An AI-based Factorio game agent capable of autonomously analyzing game states and executing operations.
Factorio Agent is an intelligent agent built using the OpenAI Agent SDK that interacts with Factorio game servers via the RCON protocol. The agent can:
- Analyze game states (player position, resources, inventory, etc.)
- Formulate short-term and long-term strategies
- Execute game operations (movement, building placement, resource collection, etc.)
- Autonomously adjust plans in response to changes in the game
- MQTT workflow in Node-Red also integrated, as you can use agent node in Node-Red rather than OpenAi agent SDK. But it needs a Factorio MQTT Notify mod installed and
publisher.py
running. If you have installed Node-Red, you can simply import the workflow via a json file here.
- OpenAI API: Provides AI decision-making capabilities
- RCON Protocol: Communicates with Factorio servers
- Python Asynchronous Programming: Handles game interactions and AI responses
- Factorio Runtime API: Realizes game operations tool functions via Lua Factorio API
- Python 3.11+
- Factorio above 2.0 version (Here I use 2.0.32)
- OpenAI API key
- Clone the repository:
git clone https://github.com/lvshrd/factorio-agent.git
cd factorio-agent
- Create and activate a virtual environment:
conda create -n factorio_agent_env python=3.11
conda activate factorio_agent_env
- Install dependencies:
pip install -r requirements.txt
- Configuration:
Rename config_example.toml
to config.toml
and fill in your OpenAI API key and Factorio server information:
[openai]
OPENAI_API_KEY = "your-api-key-here"
[factorio]
server_address = "localhost"
rcon_port = 27015
rcon_password = "your-rcon-password"
[agent]
max_steps = 100
step_delay = 5
-
Create a new single freeplay game and ensure the Factorio server is running with RCON enabled (When needed, start a Multiplayer game and configure the RCON port and password in
./config/config.ini
in your game directory ) -
Unnecessary: Execute any command first to unlock the achievement limit. For example: run test scripts to ensure the RCON connection is working and the Factorio API is accessible by the agent.
python test/RCON_test.py
python test/interface_test.py
- Run the agent:
python main.py
- The agent will begin analyzing the game state and executing operations
factorio-agent/
├── api/ # API-related code
│ ├── __init__.py
│ ├── agent_tools.py # Agent tool functions
│ ├── factorio_interface.py # Factorio interface
│ ├── sandbox/ # sandbox mode API
│ │ └── base.py
│ └── prototype.py # Game prototype definitions
├── test/ # Test code
│ ├── __init__.py
│ ├── RCON_test.py
│ └── interface_test.py
├── config.toml # Configuration file
├── main.py # Main program
└── README.md # Project documentation
Add new tool functions in api/agent_tools.py
:
@function_tool
def your_new_tool(param1: str, param2: int) -> str:
"""
Tool function description
Args:
param1: Parameter 1 description
param2: Parameter 2 description
Returns:
Return value description
"""
# Implementation logic
return result
Then add the tool to the factorio_agent
initialization in main.py
.
Modify the system_prompt
in config.toml
to adjust the agent's behavior and goals.
- Connection Errors: Ensure the Factorio server is running and RCON is enabled
- API Errors: Check that your OpenAI API key is correct
- Max Turns Error: Increase the
max_turns
parameter inRunner.run()
, default is 10
# Modify in main.py
result = await Runner.run(factorio_agent, message, max_turns=20) # Increase to 20 or more
Check the factorio_agent.log
file for detailed runtime logs and error information.

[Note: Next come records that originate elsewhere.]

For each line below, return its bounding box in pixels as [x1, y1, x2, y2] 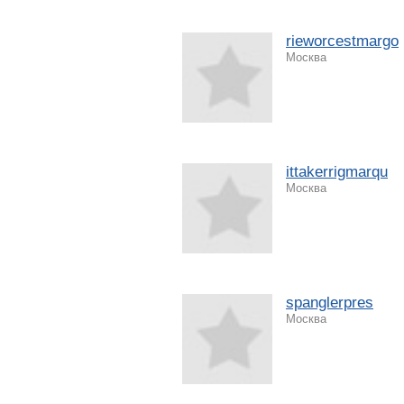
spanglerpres [286, 293, 373, 311]
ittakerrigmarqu [286, 162, 388, 180]
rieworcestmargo [286, 32, 399, 50]

2025-03-20 11:09:20,587 - httpx - INFO - HTTP Request: POST https://api.openai.com/v1/responses "HTTP/1.1 200 OK"
2025-03-20 11:09:20,850 - factorio_agent - INFO - Step 7 - Agent response: ### Current Game State
- **Player Position:** (x: -17.5, y: -118.5)
- **Inventory:** 1 wood
- **Nearby Resources:** A large coal deposit surrounding the player
### Analysis
The location features a substantial coal reserve, which can be utilized to fuel basic industries. The inventory is minimal with only one piece of wood, highlighting the need to gather more resources to expand and automate our base operations.
### Next Step Plan
1. **Objective:** Establish a temporary mining setup to begin extracting coal.
2. **Action Plan:**
- Find available entity prototypes to create a mining drill if materials permit.
- If the materials allow, place a mining drill on coal and start extraction.
### Actions to Execute
1. Check available prototypes for mining equipment.
2. Decide on extraction setup based on available entities.
This project is licensed under the MIT License - see the LICENSE file for details.